■ **Work required**: Count the lines in the entries that contain the string "Boot". State nothing but the number.

====

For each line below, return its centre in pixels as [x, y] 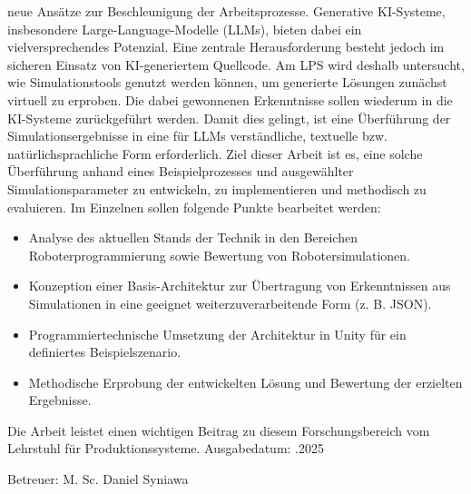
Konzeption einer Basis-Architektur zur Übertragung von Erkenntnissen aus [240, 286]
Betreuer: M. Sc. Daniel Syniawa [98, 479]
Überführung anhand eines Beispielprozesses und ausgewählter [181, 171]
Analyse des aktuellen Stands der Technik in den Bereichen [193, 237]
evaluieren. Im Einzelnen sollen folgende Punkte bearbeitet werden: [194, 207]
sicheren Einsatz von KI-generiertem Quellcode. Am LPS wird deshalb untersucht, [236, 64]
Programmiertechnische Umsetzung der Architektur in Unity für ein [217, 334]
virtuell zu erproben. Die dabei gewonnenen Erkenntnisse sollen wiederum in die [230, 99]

====

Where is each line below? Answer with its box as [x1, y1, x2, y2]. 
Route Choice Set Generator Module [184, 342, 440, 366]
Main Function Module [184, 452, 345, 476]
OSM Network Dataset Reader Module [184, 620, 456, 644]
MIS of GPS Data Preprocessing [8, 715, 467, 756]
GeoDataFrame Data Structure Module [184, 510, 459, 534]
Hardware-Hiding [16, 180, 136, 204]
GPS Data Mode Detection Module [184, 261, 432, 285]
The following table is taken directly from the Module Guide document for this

====

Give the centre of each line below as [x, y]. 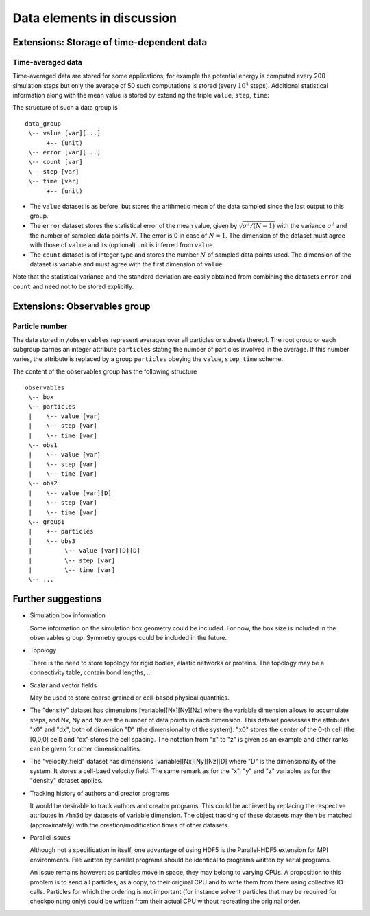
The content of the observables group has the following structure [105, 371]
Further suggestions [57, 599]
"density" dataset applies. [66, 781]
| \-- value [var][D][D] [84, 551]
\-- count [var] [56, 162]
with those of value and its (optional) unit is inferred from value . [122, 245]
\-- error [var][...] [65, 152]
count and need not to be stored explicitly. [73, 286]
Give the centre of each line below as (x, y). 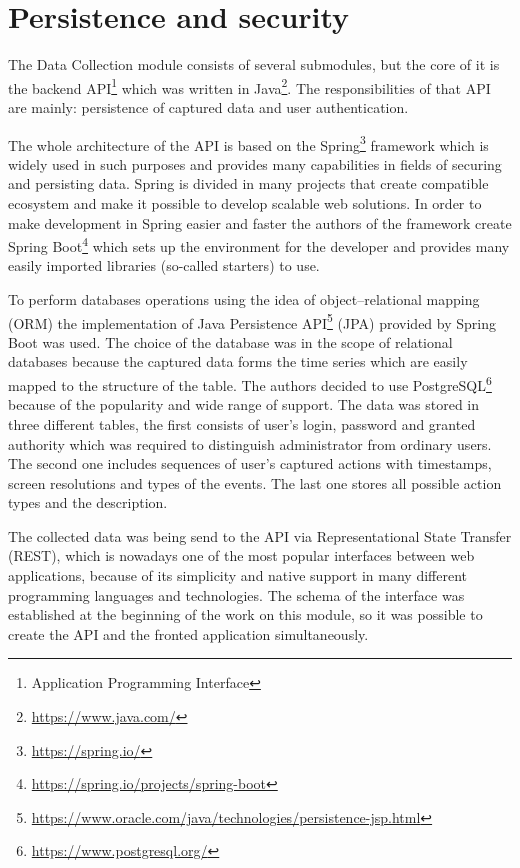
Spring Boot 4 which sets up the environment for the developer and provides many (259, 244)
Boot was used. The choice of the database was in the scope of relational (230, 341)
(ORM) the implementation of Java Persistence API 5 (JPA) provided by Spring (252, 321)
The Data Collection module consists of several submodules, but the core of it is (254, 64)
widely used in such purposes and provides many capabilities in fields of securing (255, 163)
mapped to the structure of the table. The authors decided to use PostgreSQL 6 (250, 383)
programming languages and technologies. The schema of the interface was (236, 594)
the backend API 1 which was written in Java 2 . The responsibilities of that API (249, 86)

====

■ **Reply**: 2